Бесценный символ | страница 7
Вероятно, это то, к чему он стремился: одного взгляда на Медузу будет достаточно, чтобы вылечить его раз и навсегда.
Не оставляя этой мысли, он достал из кармана замшевый футляр и бросил его на стол перед ней. Краска не успела сойти с ее лица, а она уже шагнула вперед и, задыхаясь, схватила футляр. Ее пальцы слегка дрожали, когда она доставала ожерелье.
Не глядя на него, она спросила:
— Откуда вы его взяли?
— Купил… у человека, которому вы его продали.
Его голос звучал спокойно. Стефани сунула ожерелье обратно в футляр и небрежно положила его на край стола.
— Надеюсь, вы купили его по хорошей цене.
Она снова была уравновешенной, а взгляд ее — непроницаемым. Слабая улыбка играла на ее губах, подбородок был привычно вздернут.
— По превосходной, учитывая то, что оно стоит в три раза больше, чем я заплатил за него.
— Тогда вы заключили выгодную сделку.
— Почему вы его продали, Стефани? И почему Ломаксу?
— Не ваше дело.
Энтони взял футляр и положил обратно в карман, затем сказал:
— Я мог бы спросить у Джеймса.
Что-то промелькнуло в ее глазах, но настолько быстро, что он не успел разобрать, что именно, но выражение ее лица не изменилось, и голос остался спокойным.
— Сейчас он спит. Он спит большую часть дня. И я не хочу, чтобы вы расстраивали его.
— Расстраивал его? Вы хотите сказать, что тайно продали изумруды?
Энтони улыбнулся, пытаясь понять, что она на самом деле думает.
— Он не знает об этом, не так ли?
— Ожерелье принадлежало мне.
Очень мягко Энтони сказал:
— Как и картины, которые раньше висели в холле и коридоре, те, которые вы заменили гравюрами? Как и китайская ваза династии Мин, стоявшая прежде на каминной полке? Как и львы из слоновой кости?
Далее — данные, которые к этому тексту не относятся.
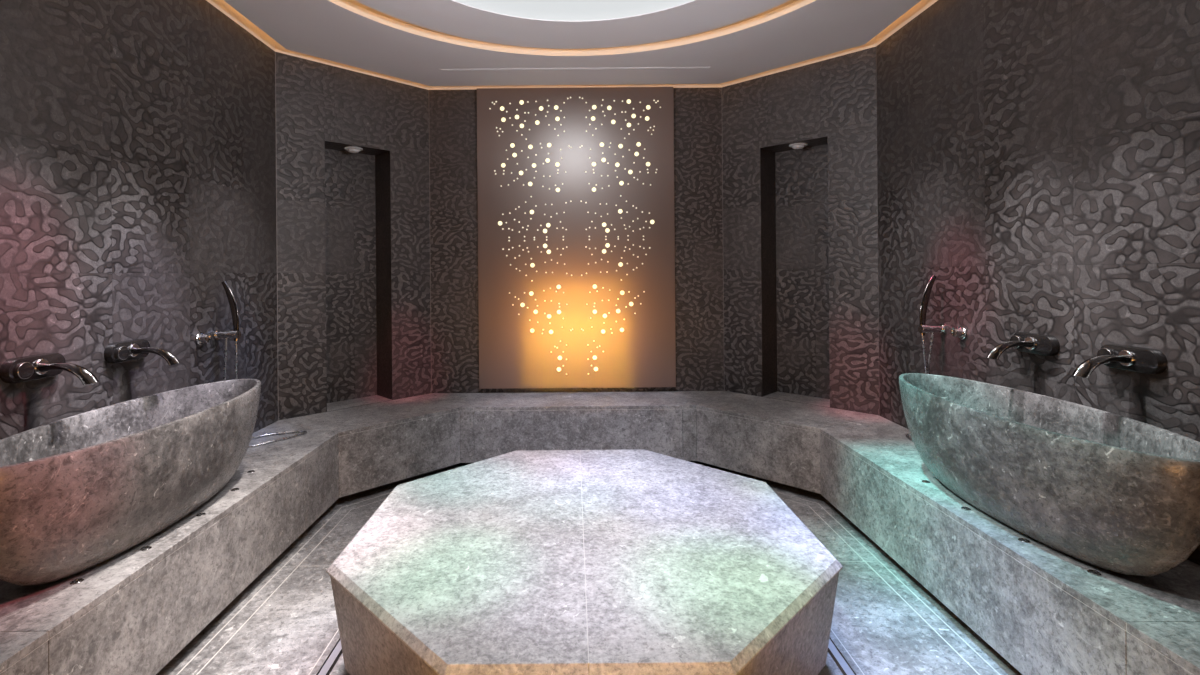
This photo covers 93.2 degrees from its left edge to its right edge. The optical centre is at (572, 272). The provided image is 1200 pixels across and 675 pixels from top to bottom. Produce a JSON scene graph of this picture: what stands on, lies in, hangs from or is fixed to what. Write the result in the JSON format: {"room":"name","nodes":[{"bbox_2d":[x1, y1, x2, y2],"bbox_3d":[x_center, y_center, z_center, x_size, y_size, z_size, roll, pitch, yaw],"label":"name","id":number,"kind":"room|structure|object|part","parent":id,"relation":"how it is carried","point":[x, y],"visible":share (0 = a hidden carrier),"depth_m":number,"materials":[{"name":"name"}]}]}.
{"room":"spa","nodes":[
{"label":"spa","id":0,"kind":"room"},
{"bbox_2d":[0,0,277,439],"bbox_3d":[-1.933,-0.013,2.075,0.001,2.859,3.250,0,0,0],"label":"wall","id":1,"kind":"structure","parent":0,"point":[138,137],"depth_m":2.49,"materials":[{"name":"tile"}]},
{"bbox_2d":[0,353,98,385],"bbox_3d":[-1.825,0.349,2.015,0.209,0.108,0.218,0,0,0],"label":"tap","id":2,"kind":"object","parent":1,"relation":"attached to","point":[44,365],"visible":1,"depth_m":2.00,"materials":[{"name":"black metal"}]},
{"bbox_3d":[-1.889,0.338,1.949,0.022,0.058,0.058,0,0,0],"label":"control knob","id":3,"kind":"part","parent":2,"relation":"part of","materials":[{"name":"black metal"}]},
{"bbox_3d":[-1.913,0.338,2.015,0.033,0.086,0.218,0,0,0],"label":"wall plate","id":4,"kind":"part","parent":2,"relation":"part of","materials":[{"name":"black metal"}]},
{"bbox_3d":[-1.808,0.364,2.025,0.175,0.077,0.066,0,0,0],"label":"spout","id":5,"kind":"part","parent":2,"relation":"part of","materials":[{"name":"silver metal"}]},
{"bbox_2d":[104,339,179,365],"bbox_3d":[-1.825,0.349,2.440,0.209,0.108,0.218,0,0,0],"label":"tap","id":6,"kind":"object","parent":1,"relation":"attached to","point":[129,350],"visible":1,"depth_m":2.42,"materials":[{"name":"black metal"}]},
{"bbox_3d":[-1.889,0.338,2.374,0.022,0.058,0.058,0,0,0],"label":"control knob","id":7,"kind":"part","parent":6,"relation":"part of","materials":[{"name":"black metal"}]},
{"bbox_3d":[-1.913,0.338,2.440,0.033,0.086,0.218,0,0,0],"label":"wall plate","id":8,"kind":"part","parent":6,"relation":"part of","materials":[{"name":"black metal"}]},
{"bbox_3d":[-1.808,0.364,2.450,0.175,0.077,0.066,0,0,0],"label":"spout","id":9,"kind":"part","parent":6,"relation":"part of","materials":[{"name":"silver metal"}]},
{"bbox_2d":[195,331,217,344],"bbox_3d":[-1.882,0.339,2.930,0.105,0.073,0.068,0,0,0],"label":"shower valve","id":10,"kind":"object","parent":1,"relation":"attached to","point":[201,338],"visible":1,"depth_m":2.91,"materials":[{"name":"silver metal"}]},
{"bbox_3d":[-1.901,0.342,2.930,0.037,0.044,0.044,0,0,0],"label":"knob","id":11,"kind":"part","parent":10,"relation":"part of","materials":[{"name":"silver metal"}]},
{"bbox_2d":[212,281,306,447],"bbox_3d":[-1.783,0.505,3.229,0.179,0.921,0.488,0,0,34],"label":"shower","id":12,"kind":"object","parent":1,"relation":"attached to","point":[235,334],"visible":0.72,"depth_m":3.06,"materials":[{"name":"silver metal"}]},
{"bbox_2d":[275,52,430,420],"bbox_3d":[-1.621,-0.016,4.188,0.250,2.859,1.131,0,0,45],"label":"wall","id":13,"kind":"structure","parent":0,"point":[353,229],"depth_m":4.24,"materials":[{"name":"tile"}]},
{"bbox_2d":[344,147,362,152],"bbox_3d":[-1.615,-0.898,4.175,0.132,0.030,0.132,0,0,0],"label":"recessed light","id":14,"kind":"object","parent":13,"relation":"in","point":[349,149],"visible":1,"depth_m":4.14,"materials":[{"name":"grey"}]},
{"bbox_2d":[206,0,937,89],"bbox_3d":[0.018,-1.539,2.075,3.927,0.163,4.850,0,0,0],"label":"ceiling","id":15,"kind":"structure","parent":0,"point":[340,31],"depth_m":3.56,"materials":[{"name":"white paint"}]},
{"bbox_2d":[450,0,696,21],"bbox_3d":[0.018,-1.518,2.330,1.932,0.124,1.932,0,0,0],"label":"dome light","id":16,"kind":"object","parent":15,"relation":"attached to","point":[541,10],"visible":1,"depth_m":3.20,"materials":[{"name":"grey"}]},
{"bbox_2d":[440,67,710,70],"bbox_3d":[0.018,-1.455,4.055,1.930,0.004,0.032,0,0,0],"label":"ceiling vent","id":17,"kind":"object","parent":15,"relation":"in","point":[637,68],"visible":1,"depth_m":4.05,"materials":[{"name":"white paint"}]},
{"bbox_2d":[429,87,723,392],"bbox_3d":[0.030,-0.030,4.500,2.327,2.859,0.001,0,0,0],"label":"wall","id":18,"kind":"structure","parent":0,"point":[453,196],"depth_m":4.50,"materials":[{"name":"tile"}]},
{"bbox_2d":[477,87,675,388],"bbox_3d":[0.028,-0.273,4.476,1.550,2.365,0.043,0,0,0],"label":"light panel","id":19,"kind":"object","parent":18,"relation":"attached to","point":[575,186],"visible":1,"depth_m":4.46,"materials":[{"name":"brown glass"}]},
{"bbox_2d":[156,464,1021,674],"bbox_3d":[0.043,1.399,2.075,3.927,0.001,4.850,0,0,0],"label":"floor","id":20,"kind":"structure","parent":0,"point":[885,621],"depth_m":2.30,"materials":[{"name":"stone"}]},
{"bbox_2d":[326,449,842,674],"bbox_3d":[0.041,1.171,2.185,1.676,0.458,1.676,0,0,0],"label":"slab","id":21,"kind":"object","parent":20,"relation":"on","point":[637,561],"visible":1,"depth_m":1.78,"materials":[{"name":"stone"}]},
{"bbox_3d":[-0.522,1.136,1.622,0.686,0.324,0.068,0,0,45],"label":"panel","id":22,"kind":"part","parent":21,"relation":"part of","materials":[{"name":"stone"}]},
{"bbox_3d":[0.603,1.127,1.622,0.068,0.324,0.686,0,0,45],"label":"panel","id":23,"kind":"part","parent":21,"relation":"part of","materials":[{"name":"stone"}]},
{"bbox_2d":[316,638,855,674],"bbox_3d":[0.042,1.399,2.185,1.876,0.002,1.876,0,0,0],"label":"channel","id":24,"kind":"object","parent":20,"relation":"on","point":[335,654],"visible":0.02,"depth_m":2.04,"materials":[{"name":"silver metal"}]},
{"bbox_2d":[0,391,1199,674],"bbox_3d":[0.041,1.175,2.474,3.923,0.450,4.048,0,0,0],"label":"stone bench","id":25,"kind":"object","parent":20,"relation":"on","point":[1037,605],"visible":0.92,"depth_m":2.40,"materials":[{"name":"stone"}]},
{"bbox_3d":[-1.664,0.976,0.985,0.515,0.024,1.068,0,0,0],"label":"seat","id":26,"kind":"part","parent":25,"relation":"part of","materials":[{"name":"stone"}]},
{"bbox_3d":[-1.419,1.171,0.985,0.028,0.368,1.068,0,0,0],"label":"panel","id":27,"kind":"part","parent":25,"relation":"part of","materials":[{"name":"stone"}]},
{"bbox_2d":[70,578,83,584],"bbox_3d":[-1.542,0.961,1.762,0.033,0.004,0.033,0,0,0],"label":"fitting","id":28,"kind":"object","parent":25,"relation":"on","point":[76,581],"visible":1,"depth_m":1.76,"materials":[{"name":"silver metal"}]},
{"bbox_2d":[0,379,260,585],"bbox_3d":[-1.633,0.749,2.175,0.469,0.430,1.349,0,0,0],"label":"stone basin","id":29,"kind":"object","parent":25,"relation":"on","point":[78,492],"visible":1,"depth_m":1.89,"materials":[{"name":"stone"}]},
{"bbox_2d":[140,546,151,550],"bbox_3d":[-1.485,0.961,1.971,0.033,0.004,0.033,0,0,0],"label":"fitting","id":30,"kind":"object","parent":25,"relation":"on","point":[146,548],"visible":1,"depth_m":1.97,"materials":[{"name":"silver metal"}]},
{"bbox_3d":[-1.664,0.976,2.250,0.515,0.024,1.458,0,0,0],"label":"seat","id":31,"kind":"part","parent":25,"relation":"part of","materials":[{"name":"stone"}]},
{"bbox_3d":[-1.419,1.171,2.250,0.028,0.368,1.458,0,0,0],"label":"panel","id":32,"kind":"part","parent":25,"relation":"part of","materials":[{"name":"stone"}]},
{"bbox_3d":[-1.664,0.976,3.339,0.515,0.024,0.717,0,0,0],"label":"seat","id":33,"kind":"part","parent":25,"relation":"part of","materials":[{"name":"stone"}]},
{"bbox_3d":[-1.419,1.171,3.199,0.028,0.368,0.436,0,0,0],"label":"panel","id":34,"kind":"part","parent":25,"relation":"part of","materials":[{"name":"stone"}]},
{"bbox_3d":[-1.320,0.973,3.896,0.573,0.024,1.126,0,0,45],"label":"seat","id":35,"kind":"part","parent":25,"relation":"part of","materials":[{"name":"stone"}]},
{"bbox_3d":[-1.111,1.169,3.718,0.028,0.367,0.872,0,0,45],"label":"panel","id":36,"kind":"part","parent":25,"relation":"part of","materials":[{"name":"stone"}]},
{"bbox_3d":[-0.883,0.970,4.276,0.150,0.024,0.635,0,0,-34],"label":"seat","id":37,"kind":"part","parent":25,"relation":"part of","materials":[{"name":"stone"}]},
{"bbox_3d":[-0.756,1.166,4.026,0.109,0.368,0.025,0,0,0],"label":"panel","id":38,"kind":"part","parent":25,"relation":"part of","materials":[{"name":"stone"}]},
{"bbox_3d":[0.039,0.962,4.255,1.956,0.024,0.483,0,0,0],"label":"seat","id":39,"kind":"part","parent":25,"relation":"part of","materials":[{"name":"stone"}]},
{"bbox_3d":[0.040,1.159,4.026,1.503,0.368,0.025,0,0,0],"label":"panel","id":40,"kind":"part","parent":25,"relation":"part of","materials":[{"name":"stone"}]},
{"bbox_3d":[0.837,1.152,4.026,0.109,0.368,0.025,0,0,0],"label":"panel","id":41,"kind":"part","parent":25,"relation":"part of","materials":[{"name":"stone"}]},
{"bbox_3d":[0.961,0.954,4.276,0.150,0.024,0.635,0,0,34],"label":"seat","id":42,"kind":"part","parent":25,"relation":"part of","materials":[{"name":"stone"}]},
{"bbox_3d":[1.191,1.149,3.718,0.028,0.367,0.872,0,0,-45],"label":"panel","id":43,"kind":"part","parent":25,"relation":"part of","materials":[{"name":"stone"}]},
{"bbox_3d":[1.398,0.950,3.896,1.126,0.024,0.573,0,0,45],"label":"seat","id":44,"kind":"part","parent":25,"relation":"part of","materials":[{"name":"stone"}]},
{"bbox_3d":[1.500,1.147,3.199,0.028,0.368,0.436,0,0,0],"label":"panel","id":45,"kind":"part","parent":25,"relation":"part of","materials":[{"name":"stone"}]},
{"bbox_3d":[1.742,0.947,3.339,0.515,0.024,0.717,0,0,0],"label":"seat","id":46,"kind":"part","parent":25,"relation":"part of","materials":[{"name":"stone"}]},
{"bbox_3d":[1.500,1.147,2.250,0.028,0.368,1.458,0,0,0],"label":"panel","id":47,"kind":"part","parent":25,"relation":"part of","materials":[{"name":"stone"}]},
{"bbox_2d":[1018,538,1029,542],"bbox_3d":[1.574,0.935,1.976,0.033,0.004,0.033,0,0,0],"label":"fitting","id":48,"kind":"object","parent":25,"relation":"on","point":[1023,540],"visible":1,"depth_m":1.97,"materials":[{"name":"silver metal"}]},
{"bbox_3d":[1.742,0.947,2.250,0.515,0.024,1.458,0,0,0],"label":"seat","id":49,"kind":"part","parent":25,"relation":"part of","materials":[{"name":"stone"}]},
{"bbox_2d":[899,373,1199,575],"bbox_3d":[1.707,0.721,2.175,0.469,0.430,1.349,0,0,0],"label":"stone basin","id":50,"kind":"object","parent":25,"relation":"on","point":[1100,488],"visible":1,"depth_m":1.85,"materials":[{"name":"stone"}]},
{"bbox_2d":[1087,569,1100,575],"bbox_3d":[1.624,0.935,1.765,0.033,0.004,0.033,0,0,0],"label":"fitting","id":51,"kind":"object","parent":25,"relation":"on","point":[1093,572],"visible":1,"depth_m":1.76,"materials":[{"name":"silver metal"}]},
{"bbox_3d":[1.500,1.147,0.985,0.028,0.368,1.068,0,0,0],"label":"panel","id":52,"kind":"part","parent":25,"relation":"part of","materials":[{"name":"stone"}]},
{"bbox_3d":[1.742,0.947,0.985,0.515,0.024,1.068,0,0,0],"label":"seat","id":53,"kind":"part","parent":25,"relation":"part of","materials":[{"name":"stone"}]},
{"bbox_2d":[721,47,878,414],"bbox_3d":[1.682,-0.044,4.188,1.131,2.859,0.250,0,0,45],"label":"wall","id":54,"kind":"structure","parent":0,"point":[800,226],"depth_m":4.23,"materials":[{"name":"tile"}]},
{"bbox_2d":[789,143,807,148],"bbox_3d":[1.661,-0.926,4.175,0.132,0.030,0.132,0,0,0],"label":"recessed light","id":55,"kind":"object","parent":54,"relation":"in","point":[795,145],"visible":1,"depth_m":4.14,"materials":[{"name":"grey"}]},
{"bbox_2d":[876,0,1199,564],"bbox_3d":[1.994,-0.046,2.075,0.001,2.859,3.250,0,0,0],"label":"wall","id":56,"kind":"structure","parent":0,"point":[1039,160],"depth_m":2.39,"materials":[{"name":"tile"}]},
{"bbox_2d":[905,275,946,440],"bbox_3d":[1.933,0.474,3.126,0.130,0.922,0.206,0,0,0],"label":"shower","id":57,"kind":"object","parent":56,"relation":"attached to","point":[923,328],"visible":0.62,"depth_m":3.04,"materials":[{"name":"silver metal"}]},
{"bbox_2d":[942,325,966,338],"bbox_3d":[1.949,0.307,2.900,0.105,0.073,0.068,0,0,0],"label":"shower valve","id":58,"kind":"object","parent":56,"relation":"attached to","point":[960,332],"visible":1,"depth_m":2.89,"materials":[{"name":"silver metal"}]},
{"bbox_3d":[1.968,0.309,2.900,0.037,0.044,0.044,0,0,0],"label":"knob","id":59,"kind":"part","parent":58,"relation":"part of","materials":[{"name":"silver metal"}]},
{"bbox_2d":[987,332,1059,359],"bbox_3d":[1.893,0.317,2.430,0.209,0.108,0.218,0,0,0],"label":"tap","id":60,"kind":"object","parent":56,"relation":"attached to","point":[1033,343],"visible":1,"depth_m":2.40,"materials":[{"name":"black metal"}]},
{"bbox_3d":[1.876,0.333,2.420,0.175,0.077,0.066,0,0,0],"label":"spout","id":61,"kind":"part","parent":60,"relation":"part of","materials":[{"name":"silver metal"}]},
{"bbox_3d":[1.956,0.306,2.496,0.022,0.058,0.058,0,0,0],"label":"control knob","id":62,"kind":"part","parent":60,"relation":"part of","materials":[{"name":"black metal"}]},
{"bbox_3d":[1.980,0.305,2.430,0.033,0.086,0.218,0,0,0],"label":"wall plate","id":63,"kind":"part","parent":60,"relation":"part of","materials":[{"name":"black metal"}]},
{"bbox_2d":[1072,344,1167,378],"bbox_3d":[1.893,0.317,2.010,0.209,0.108,0.218,0,0,0],"label":"tap","id":64,"kind":"object","parent":56,"relation":"attached to","point":[1118,356],"visible":1,"depth_m":1.98,"materials":[{"name":"black metal"}]},
{"bbox_3d":[1.876,0.333,2.000,0.175,0.077,0.066,0,0,0],"label":"spout","id":65,"kind":"part","parent":64,"relation":"part of","materials":[{"name":"silver metal"}]},
{"bbox_3d":[1.956,0.306,2.076,0.022,0.058,0.058,0,0,0],"label":"control knob","id":66,"kind":"part","parent":64,"relation":"part of","materials":[{"name":"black metal"}]},
{"bbox_3d":[1.980,0.305,2.010,0.033,0.086,0.218,0,0,0],"label":"wall plate","id":67,"kind":"part","parent":64,"relation":"part of","materials":[{"name":"black metal"}]}
]}
Все это принадлежало вам, и вы имели право их продать, Стефани?
Теперь она слегка побледнела, не в силах что-либо вымолвить от возмущения.
Энтони рассмеялся.
— Тем не менее, вы проделали это, не так ли? Харди развелся с вами, не дав вам ни гроша, и вы приползли домой к папочке и всего за несколько лет просадили состояние, которое семья Стерлингов наживала несколько столетий. Но и это вам показалось недостаточным, не правда ли? Вы не могли подождать, пока унаследуете то, что осталось. Вы распродаете все частями еще до того, как Джеймс ляжет в могилу.
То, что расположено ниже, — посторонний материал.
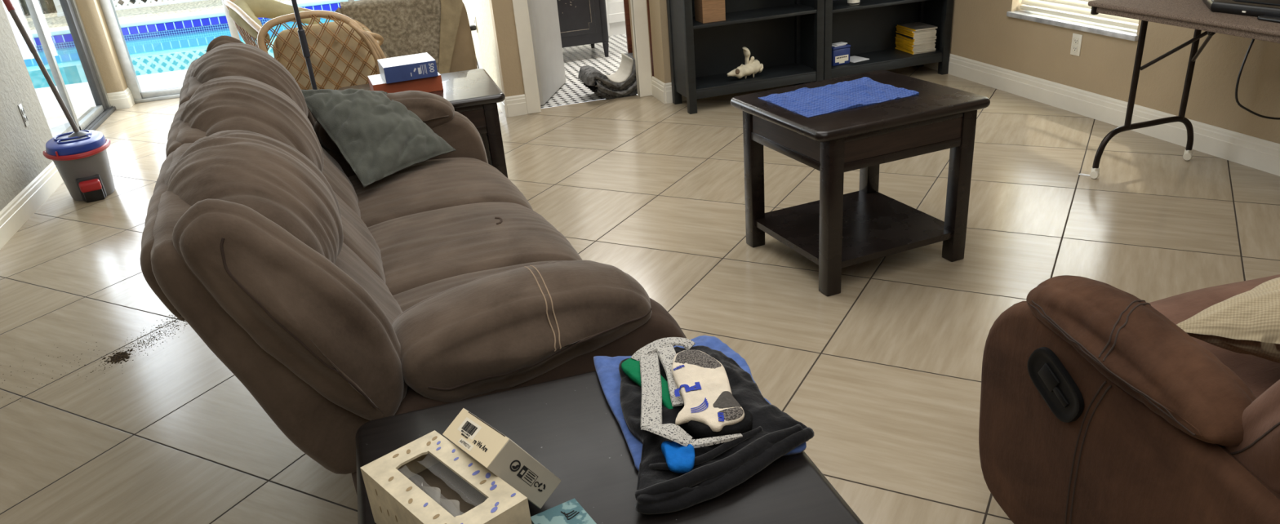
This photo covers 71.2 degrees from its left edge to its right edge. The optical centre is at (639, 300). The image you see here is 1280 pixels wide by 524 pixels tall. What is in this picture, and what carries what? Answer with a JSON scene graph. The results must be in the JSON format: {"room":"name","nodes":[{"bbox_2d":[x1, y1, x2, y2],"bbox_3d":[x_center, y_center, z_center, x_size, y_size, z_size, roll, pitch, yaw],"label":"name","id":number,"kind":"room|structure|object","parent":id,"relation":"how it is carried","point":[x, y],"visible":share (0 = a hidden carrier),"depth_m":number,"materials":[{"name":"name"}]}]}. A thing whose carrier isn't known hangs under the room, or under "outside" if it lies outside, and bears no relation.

Стефани как бы издалека слышала, как он говорил вещи, которые казались еще более уничижительными потому, что он произносил их холодным, лишенным каких-либо эмоций голосом. Она всегда чувствовала себя в его присутствии не в своей тарелке, болезненно осознавая, что ее лоск и уверенная манера себя держать были лишь притворством, за которыми она прятала робость и нерешительность. Он же, напротив, никогда не испытывал внутреннего замешательства, никогда не терял самоуверенности.